In fact, Insilico Medicine was deeply involved in the early development of the FB1006 project. As early as August 2021, it reached a strategic cooperation with Forbe Biopharma, utilizing its proprietary artificial intelligence target discovery engine, PandaOmics, to empower the identification of potential ALS targets and the development of drug repurposing strategies. During the collaboration, Insilico Medicine discovered 28 novel targets with the potential to treat ALS, three of which already have targeted drugs approved for the treatment of other diseases. Subsequently, leveraging its research accumulation in translational and clinical medicine in the field of neurological diseases, Forbe Biopharma evaluated, selected, and produced one of these drugs as a "drug repurposing" candidate for ALS treatment, and initiated an investigator-initiated trial (IIT) phase clinical trial.

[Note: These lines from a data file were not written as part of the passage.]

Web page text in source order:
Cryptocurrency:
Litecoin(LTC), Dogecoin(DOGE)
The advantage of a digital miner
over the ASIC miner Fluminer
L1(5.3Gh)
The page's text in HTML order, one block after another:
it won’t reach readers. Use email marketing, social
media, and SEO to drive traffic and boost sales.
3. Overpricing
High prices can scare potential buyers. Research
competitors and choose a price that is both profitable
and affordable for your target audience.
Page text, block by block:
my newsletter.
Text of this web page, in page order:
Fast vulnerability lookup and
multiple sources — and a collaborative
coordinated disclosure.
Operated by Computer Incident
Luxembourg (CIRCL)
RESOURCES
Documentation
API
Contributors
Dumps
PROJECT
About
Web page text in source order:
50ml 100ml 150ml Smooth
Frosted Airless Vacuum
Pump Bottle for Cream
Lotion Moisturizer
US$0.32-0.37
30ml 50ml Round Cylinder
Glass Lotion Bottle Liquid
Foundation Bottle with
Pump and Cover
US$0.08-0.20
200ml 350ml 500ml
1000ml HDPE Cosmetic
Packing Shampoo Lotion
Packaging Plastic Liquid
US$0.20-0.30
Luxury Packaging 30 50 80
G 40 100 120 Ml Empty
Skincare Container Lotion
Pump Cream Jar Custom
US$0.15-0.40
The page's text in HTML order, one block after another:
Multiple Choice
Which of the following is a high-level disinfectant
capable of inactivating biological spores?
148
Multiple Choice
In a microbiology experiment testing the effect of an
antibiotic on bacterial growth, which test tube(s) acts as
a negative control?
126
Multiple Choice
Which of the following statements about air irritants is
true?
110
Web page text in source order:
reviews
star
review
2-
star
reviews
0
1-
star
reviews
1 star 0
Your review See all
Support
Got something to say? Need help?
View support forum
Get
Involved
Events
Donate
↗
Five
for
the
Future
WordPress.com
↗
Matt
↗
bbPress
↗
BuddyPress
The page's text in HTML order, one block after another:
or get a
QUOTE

The day before the 2025 New Year's Eve, Cai Lei, a fighter with ALS, delivered an emotional speech through AI, vividly illustrating the benefits of AI. Cai Lei said: "In the past two years, the breakthrough in ALS treatment has been empowered by artificial intelligence, discovering more new therapeutic targets and screening out many promising drugs. Last year, I tried wearing an AI-powered larynx to regain clear speech, which made me very excited."Life is counting down. Instead of waiting for death, it's better to fight!”